Is there a way to believe that God is the source of morality without also having to believe that morality is arbitrary?

  • Obviously, theologians (i.e. the "scientists of the Divine") propose that morality comes from God. Commented Feb 13, 2019 at 15:41
  • Wikipedia already gives a laundry list of solutions. Do you have some further conditions to narrow it down?
    – Conifold
    Commented Feb 13, 2019 at 18:50
  • @MauroALLEGRANZA Thank you, but I was looking for the reasoning behind there desition. It would seem that if morality comes from God, then morality is arbitrary. Commented Feb 15, 2019 at 14:33
  • @Conifold Thank you. I had read the Wikipedia article but left wanting. I do not have any further conditions. Commented Feb 15, 2019 at 14:36
  • 2
    Could you try to describe what exactly left you wanting? It is hard to tell what you are looking for, and we try to make questions as specific as possible. You can look at the architectonics of categories, which are the more metaphysical takes on what categories of things exist by major philosophers of old.
    – Conifold
    Commented Feb 15, 2019 at 14:42

3 Answers 3


The most handy solution that I know of is provided by William Lane Craig:

...does God will something because it is good, or is something good because God wills it? If the theist says that God wills something because it is good then the good is independent of God and, in fact then, moral values are not based in God. They are independent of him. On the other hand, if you say something is good because God wills it then that would seem to make what is good and evil arbitrary.
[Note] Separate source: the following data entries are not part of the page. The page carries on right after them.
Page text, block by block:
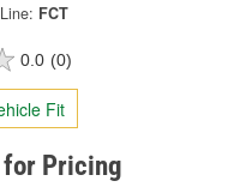
Line: FCT
0.0 (0)
Fit
Pricing
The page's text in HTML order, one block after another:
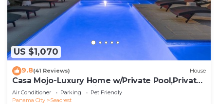
US $1,070
9.8(41 Reviews) House
Casa Mojo-Luxury Home w/Private Pool,Private
Beach Access,Pet Friendly, 30A
Air Conditioner Parking
Pet Friendly
Panama City
Seacrest
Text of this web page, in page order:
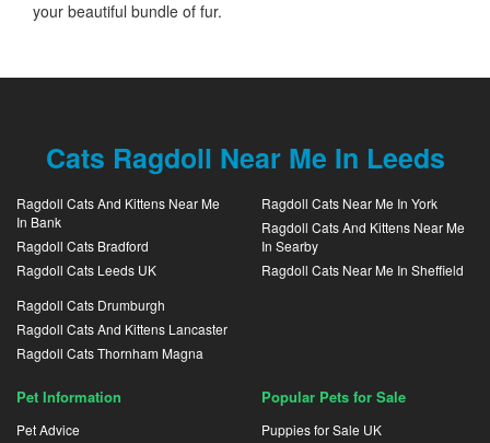
your beautiful bundle of fur.
Cats Ragdoll Near Me In Leeds
Ragdoll Cats And Kittens Near Me
In Bank
Ragdoll Cats Bradford
Ragdoll Cats Leeds UK
Ragdoll Cats Near Me In York
Ragdoll Cats And Kittens Near Me
In Searby
Ragdoll Cats Near Me In Sheffield
Ragdoll Cats Drumburgh
Ragdoll Cats And Kittens Lancaster
Ragdoll Cats Thornham Magna
Pet Information
Pet Advice
Popular Pets for Sale
Puppies for Sale UK
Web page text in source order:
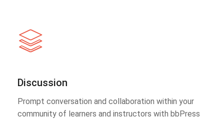
Discussion
Prompt conversation and collaboration within your
community of learners and instructors with bbPress
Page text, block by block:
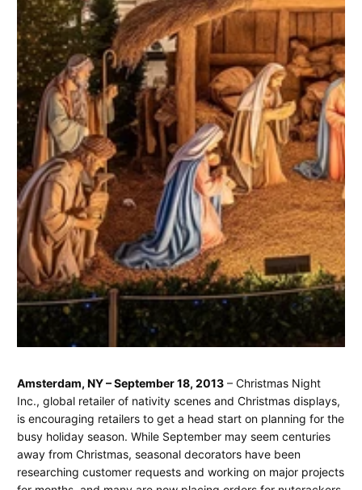
Plan
for
the
Holiday
June
16,
2025
Jay
Spear
Amsterdam, NY – September 18, 2013 – Christmas Night
Inc., global retailer of nativity scenes and Christmas displays,
is encouraging retailers to get a head start on planning for the
busy holiday season. While September may seem centuries
away from Christmas, seasonal decorators have been
researching customer requests and working on major projects
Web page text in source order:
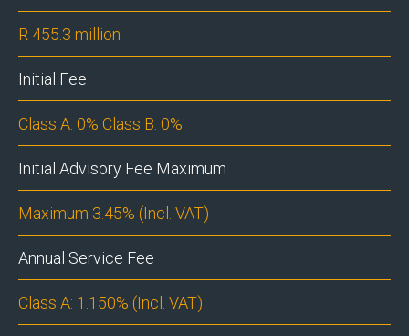
R 455.3 million
Initial Fee
Class A: 0% Class B: 0%
Initial Advisory Fee Maximum
Maximum 3.45% (Incl. VAT)
Annual Service Fee
Class A: 1.150% (Incl. VAT)
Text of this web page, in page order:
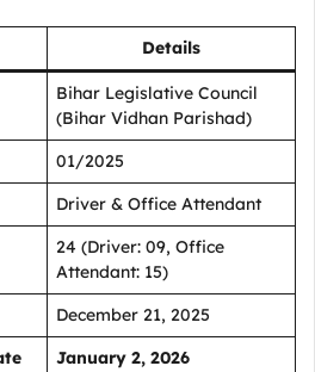
Details
Bihar Legislative Council
(Bihar Vidhan Parishad)
01/2025
Driver & Office Attendant
24 (Driver: 09, Office
Attendant: 15)
December 21, 2025
January 2, 2026
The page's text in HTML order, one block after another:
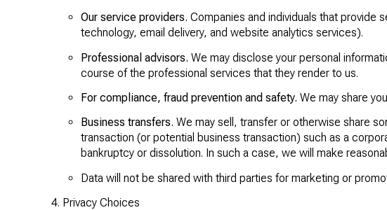
Our service providers. Companies and individuals that provide
technology, email delivery, and website analytics services).
Professional advisors. We may disclose your personal
course of the professional services that they render to us.
For compliance, fraud prevention and safety. We may share
Business transfers. We may sell, transfer or otherwise share
transaction (or potential business transaction) such as a
bankruptcy or dissolution. In such a case, we will make
Data will not be shared with third parties for marketing or
Privacy Choices
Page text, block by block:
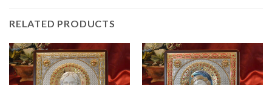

God could have willed that hatred is good; then we would be morally obligated to hate one another, which seems crazy. Some moral values seem to be necessary, and therefore there would be no possible world in which hatred is good. So the claim is that this shows that morality cannot be based in God.

I think it is clearly a false dilemma because the alternatives are not of the form “A or not-A” which would be an inescapable dilemma. The alternatives are like “A or B.” In that case you can always add a third one, C, and escape the horns of the dilemma. I think in this case there is a third alternative which is to say that God wills something because he is good. That is to say, God himself is the paradigm of goodness, and his will reflects his character. God is by nature loving, kind, fair, impartial, generous, and so forth. Therefore, he could not have willed that, for example, hatred be good. That would be to contradict his very own nature.
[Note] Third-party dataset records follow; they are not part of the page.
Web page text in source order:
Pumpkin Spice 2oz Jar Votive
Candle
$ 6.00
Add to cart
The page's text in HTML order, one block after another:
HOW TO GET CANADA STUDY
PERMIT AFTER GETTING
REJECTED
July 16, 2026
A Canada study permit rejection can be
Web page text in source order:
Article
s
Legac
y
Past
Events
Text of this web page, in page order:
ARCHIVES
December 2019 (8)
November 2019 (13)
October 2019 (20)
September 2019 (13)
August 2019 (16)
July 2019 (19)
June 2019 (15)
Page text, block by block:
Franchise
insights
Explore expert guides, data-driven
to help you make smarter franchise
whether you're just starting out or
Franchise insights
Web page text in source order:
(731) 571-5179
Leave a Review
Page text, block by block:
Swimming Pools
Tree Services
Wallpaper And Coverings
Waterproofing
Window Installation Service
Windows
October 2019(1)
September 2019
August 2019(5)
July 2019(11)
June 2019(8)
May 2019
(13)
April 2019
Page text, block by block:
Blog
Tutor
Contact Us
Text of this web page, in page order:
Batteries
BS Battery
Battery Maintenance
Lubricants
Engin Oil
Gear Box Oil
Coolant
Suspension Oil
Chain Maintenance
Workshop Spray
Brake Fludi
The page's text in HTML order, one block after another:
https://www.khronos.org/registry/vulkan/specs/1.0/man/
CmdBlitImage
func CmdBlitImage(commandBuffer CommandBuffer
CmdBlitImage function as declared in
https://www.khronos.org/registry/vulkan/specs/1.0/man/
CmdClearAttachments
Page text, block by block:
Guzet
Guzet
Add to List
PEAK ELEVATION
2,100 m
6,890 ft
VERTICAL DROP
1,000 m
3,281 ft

So God's commands to us are not arbitrary, but neither are they based upon something independent of God. Rather, God himself is the paradigm of goodness.
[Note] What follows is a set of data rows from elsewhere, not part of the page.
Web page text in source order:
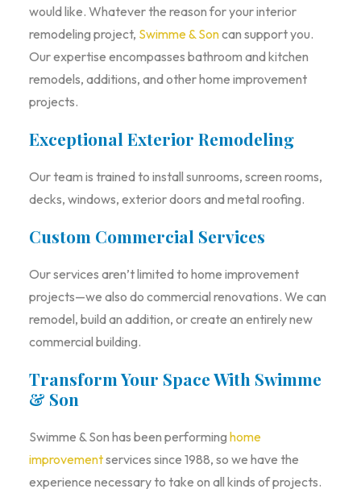
would like. Whatever the reason for your interior
remodeling project, Swimme & Soncan support you.
Our expertise encompasses bathroom and kitchen
remodels, additions, and other home improvement
projects.
Exceptional Exterior Remodeling
Our team is trained to install sunrooms, screen rooms,
decks, windows, exterior doors and metal roofing.
Custom Commercial Services
Our services aren’t limited to home improvement
projects—we also do commercial renovations. We can
remodel, build an addition, or create an entirely new
commercial building.
Transform Your Space With Swimme
& Son
Swimme & Son has been performing home
improvementservices since 1988, so we have the
experience necessary to take on all kinds of projects.
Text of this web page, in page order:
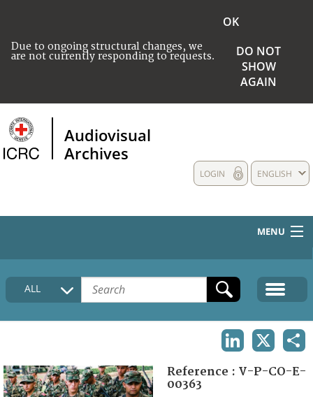
Due to ongoing structural changes, we
are not currently responding to requests.
OK
DO NOT
SHOW
AGAIN
Audiovisual
Archives
ENGLISH
LOGIN
MENU
HOME
COLLECTIONS DESCRIPTION
FAQ
ALL
Reference : V-P-CO-E-
00363
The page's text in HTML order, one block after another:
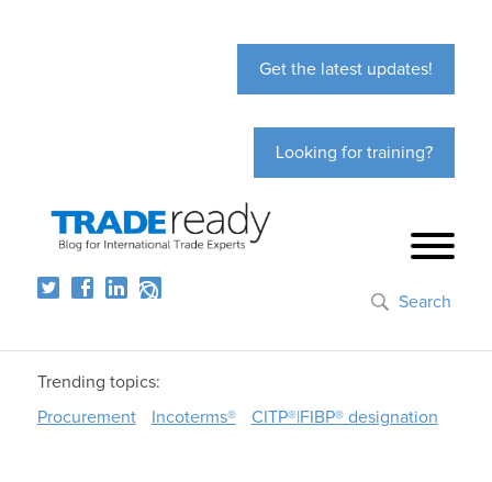
Get the latest updates!
Looking for training?
Search
Trending topics:
Procurement
Incoterms® CITP®|FIBP® designation
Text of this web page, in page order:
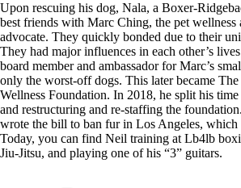
Upon rescuing his dog, Nala, a Boxer-
best friends with Marc Ching, the pet wellness
advocate. They quickly bonded due to their
They had major influences in each other’s
board member and ambassador for Marc’s
only the worst-off dogs. This later became
Wellness Foundation. In 2018, he split his time
and restructuring and re-staffing the
wrote the bill to ban fur in Los Angeles, which
Today, you can find Neil training at Lb4lb
Jiu-Jitsu, and playing one of his “3” guitars.
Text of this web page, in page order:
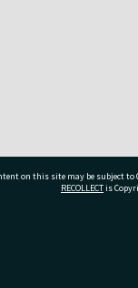
on this site may be subject to
RECOLLECTis
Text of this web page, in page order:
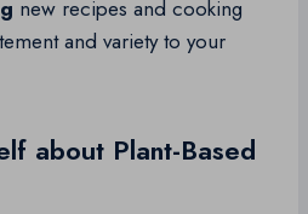
new recipes and cooking
and variety to your
about Plant-Based

  • I feel Craig is correct up to a point. His solution just shifts the problem back. He sees the false dilemma but then assumes God issues commands and has a Will as if He has needs and wants and must continually make correction to His Creation in order to achieve them. These ideas do not survive analysis. The Perennial view is expressed by Lao Tsu. The laws of Heaven and Earth would be as they are, 'Tao being what it is'. The principles of ethics and morality would follow from the nature of Reality and operate automatically according to inviolable laws. This completely solves the dilemma. .
    – user20253
    Commented Feb 13, 2019 at 18:44
  • 1
    I upvoted this, but I think you can find it a LOT further back than Craig... Commented Feb 13, 2019 at 19:07

If we follow the Neo-Platonic point of view, then the Euthyphro has an implicit solution, which is that God is the Good itself. If God is simultaneously the source and the measure of all goodness, the paradox disappears. This is arguably why the paradox is outlined in the Euthyphro in the first place, as a Socratic prompt to that conclusion.

It's worth noting, however, that this solution works better for an abstract, non-personified conception of God than for God as envisioned with concrete, specified traits. One of the charges against Socrates, as you may remember, is that he weakened the belief in the traditional Greek Pantheon of quarreling, anthropomorphic gods.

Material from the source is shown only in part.